Exercise instructions
Every entry below should be printed exactly, without its images.

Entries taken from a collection
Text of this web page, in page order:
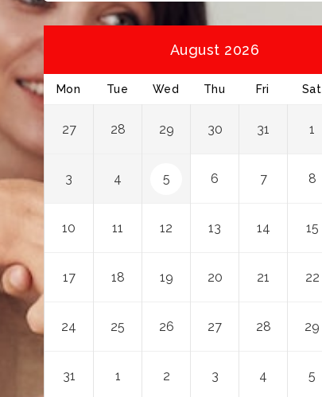
August 2026
Mon Tue Wed Thu Fri Sat
27 28 29 30 31 1
3 4 5 6 7 8
10 11 12 13 14 15
17 18 19 20 21 22
24 25 26 27 28 29
31 1 2 3 4 5
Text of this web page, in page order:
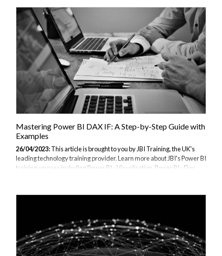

Answer to the exercise
Text of this web page, in page order:
August 2026
Mon Tue Wed Thu Fri Sat
27 28 29 30 31 1
3 4 5 6 7 8
10 11 12 13 14 15
17 18 19 20 21 22
24 25 26 27 28 29
31 1 2 3 4 5
Text of this web page, in page order:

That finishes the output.